Generally, relatively little is known about bacteriocin production in plant-pathogenic bacteria, despite the fact that these compounds in principle may play crucial roles in the ecological niches where infections take place and despite the fact that bacteriocins targeting plant pathogens could find important applications. The causal agent of bacterial wilt and canker on tomato, the actinomycete Clavibacter michiganensis subsp. michiganensis, has long been known to produce substances that inhibit the growth of close relatives (19, 35). Early studies revealed that at least some of these compounds have characteristics that are typical of small proteinaceous molecules (15, 19). One of the species inhibited by C. michiganensis subsp. michiganensis is Clavibacter michiganensis subsp. sepedonicus, which has status as an international quarantine organism and which is responsible for ring rot of potatoes, a devastating disease causing economic losses in North America, Asia, and Europe.
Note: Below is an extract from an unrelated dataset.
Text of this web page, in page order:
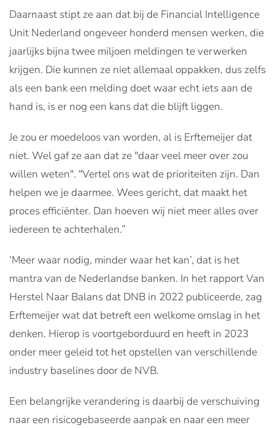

In the European Union alone, ring rot outbreaks are currently estimated to cost
15 million per year, due to eradication campaigns, increased research and development costs, and compensation to growers (54).
In the present study, we describe the purification and characterization of a peptide bacteriocin from C. michiganensis subsp. michiganensis with activity toward C. michiganensis subsp. sepedonicus. This peptide, called michiganin A, proved to be a type B lantibiotic, the structure of which could be modeled on the basis of the results of peptide sequencing and genetic analysis and by comparison with a related lantibiotic, actagardine, from the filamentous actinomycete Actinoplanes liguriae (63). Cloning and sequencing of the gene also revealed the sequence of the (atypical) prepeptide of michiganin A.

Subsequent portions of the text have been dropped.